Task requirements – In the entries that follow, how many lines include "shown"? Give the number and nothing else.
+-------+
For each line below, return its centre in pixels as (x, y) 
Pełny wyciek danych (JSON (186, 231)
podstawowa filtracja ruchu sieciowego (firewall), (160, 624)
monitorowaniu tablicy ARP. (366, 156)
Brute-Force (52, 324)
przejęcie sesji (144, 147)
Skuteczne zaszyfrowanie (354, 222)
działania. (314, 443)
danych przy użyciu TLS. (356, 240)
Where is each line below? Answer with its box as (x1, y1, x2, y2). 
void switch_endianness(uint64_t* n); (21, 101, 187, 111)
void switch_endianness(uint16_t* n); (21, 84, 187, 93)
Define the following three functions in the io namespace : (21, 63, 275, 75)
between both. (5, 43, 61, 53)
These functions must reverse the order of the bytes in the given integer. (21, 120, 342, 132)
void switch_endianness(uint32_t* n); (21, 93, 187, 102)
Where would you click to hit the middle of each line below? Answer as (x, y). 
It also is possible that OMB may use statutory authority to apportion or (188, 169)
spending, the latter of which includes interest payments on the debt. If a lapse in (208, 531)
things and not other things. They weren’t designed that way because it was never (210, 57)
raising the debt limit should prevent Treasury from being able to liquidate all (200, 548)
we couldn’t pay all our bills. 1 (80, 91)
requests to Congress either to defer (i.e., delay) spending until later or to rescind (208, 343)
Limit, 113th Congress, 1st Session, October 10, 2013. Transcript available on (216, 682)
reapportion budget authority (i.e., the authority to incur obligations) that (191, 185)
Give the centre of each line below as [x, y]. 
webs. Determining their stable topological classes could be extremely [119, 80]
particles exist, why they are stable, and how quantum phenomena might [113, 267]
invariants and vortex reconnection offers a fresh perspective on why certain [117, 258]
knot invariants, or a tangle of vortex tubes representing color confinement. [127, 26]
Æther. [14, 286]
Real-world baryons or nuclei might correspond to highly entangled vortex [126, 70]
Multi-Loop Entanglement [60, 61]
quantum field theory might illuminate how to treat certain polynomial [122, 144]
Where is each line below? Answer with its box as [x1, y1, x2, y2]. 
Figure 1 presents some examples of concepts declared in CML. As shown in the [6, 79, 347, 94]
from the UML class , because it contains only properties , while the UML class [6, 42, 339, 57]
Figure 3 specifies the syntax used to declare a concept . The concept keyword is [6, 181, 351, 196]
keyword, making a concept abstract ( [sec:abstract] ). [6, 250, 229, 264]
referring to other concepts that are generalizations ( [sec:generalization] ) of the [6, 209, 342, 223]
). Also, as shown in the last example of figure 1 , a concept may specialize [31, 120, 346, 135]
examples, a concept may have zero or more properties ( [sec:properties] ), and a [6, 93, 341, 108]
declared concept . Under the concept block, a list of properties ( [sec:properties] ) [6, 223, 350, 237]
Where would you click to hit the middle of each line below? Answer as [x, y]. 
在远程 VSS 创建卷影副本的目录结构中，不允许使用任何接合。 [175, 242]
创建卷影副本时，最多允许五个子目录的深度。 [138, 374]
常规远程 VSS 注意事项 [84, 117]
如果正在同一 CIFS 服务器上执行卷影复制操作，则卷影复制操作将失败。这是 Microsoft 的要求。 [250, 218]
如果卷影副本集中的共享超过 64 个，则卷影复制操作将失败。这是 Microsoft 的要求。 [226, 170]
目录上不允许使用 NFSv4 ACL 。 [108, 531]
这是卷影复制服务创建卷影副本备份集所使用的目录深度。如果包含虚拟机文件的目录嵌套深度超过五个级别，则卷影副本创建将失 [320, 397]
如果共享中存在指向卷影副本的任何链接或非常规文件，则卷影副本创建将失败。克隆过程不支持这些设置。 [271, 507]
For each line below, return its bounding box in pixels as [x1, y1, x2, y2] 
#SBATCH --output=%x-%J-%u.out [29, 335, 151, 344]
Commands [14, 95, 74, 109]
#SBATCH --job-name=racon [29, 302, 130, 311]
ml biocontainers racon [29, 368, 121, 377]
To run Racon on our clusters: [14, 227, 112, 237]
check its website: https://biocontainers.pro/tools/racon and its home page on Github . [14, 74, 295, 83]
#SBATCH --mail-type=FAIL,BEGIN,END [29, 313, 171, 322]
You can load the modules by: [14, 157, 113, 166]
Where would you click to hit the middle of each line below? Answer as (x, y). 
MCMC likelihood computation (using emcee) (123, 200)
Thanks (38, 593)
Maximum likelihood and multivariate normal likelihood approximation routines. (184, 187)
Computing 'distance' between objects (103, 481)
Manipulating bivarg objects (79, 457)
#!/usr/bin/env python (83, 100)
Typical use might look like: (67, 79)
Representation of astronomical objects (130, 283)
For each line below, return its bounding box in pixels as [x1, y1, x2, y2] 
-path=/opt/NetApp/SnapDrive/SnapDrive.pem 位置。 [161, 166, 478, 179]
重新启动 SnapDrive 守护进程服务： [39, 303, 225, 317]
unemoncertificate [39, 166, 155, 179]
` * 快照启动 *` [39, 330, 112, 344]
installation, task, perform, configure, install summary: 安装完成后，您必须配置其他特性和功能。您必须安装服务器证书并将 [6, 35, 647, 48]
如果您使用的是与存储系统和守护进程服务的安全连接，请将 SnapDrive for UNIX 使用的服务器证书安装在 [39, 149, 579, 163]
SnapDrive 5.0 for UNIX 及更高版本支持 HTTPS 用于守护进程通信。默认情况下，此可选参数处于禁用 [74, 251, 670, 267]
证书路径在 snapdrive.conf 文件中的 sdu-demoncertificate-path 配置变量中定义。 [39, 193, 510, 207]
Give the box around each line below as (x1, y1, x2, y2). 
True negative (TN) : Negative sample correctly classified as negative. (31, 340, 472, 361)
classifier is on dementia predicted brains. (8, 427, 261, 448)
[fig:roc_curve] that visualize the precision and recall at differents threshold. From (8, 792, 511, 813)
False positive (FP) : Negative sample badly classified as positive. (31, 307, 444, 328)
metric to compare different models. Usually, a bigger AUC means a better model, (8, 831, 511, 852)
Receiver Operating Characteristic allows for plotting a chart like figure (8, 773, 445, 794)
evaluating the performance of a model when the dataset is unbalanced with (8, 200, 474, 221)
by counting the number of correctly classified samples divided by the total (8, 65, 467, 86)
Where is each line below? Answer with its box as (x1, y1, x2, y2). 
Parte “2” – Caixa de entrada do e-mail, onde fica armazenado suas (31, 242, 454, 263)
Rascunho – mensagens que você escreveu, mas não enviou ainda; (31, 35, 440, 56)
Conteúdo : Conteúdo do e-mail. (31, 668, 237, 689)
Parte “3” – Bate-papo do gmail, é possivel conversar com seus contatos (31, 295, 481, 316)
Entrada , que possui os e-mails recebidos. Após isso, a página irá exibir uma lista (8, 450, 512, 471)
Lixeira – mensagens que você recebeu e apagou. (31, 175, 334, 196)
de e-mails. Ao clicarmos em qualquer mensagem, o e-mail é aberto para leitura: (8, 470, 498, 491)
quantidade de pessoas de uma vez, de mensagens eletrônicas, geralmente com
+-------+
Problem solution – 2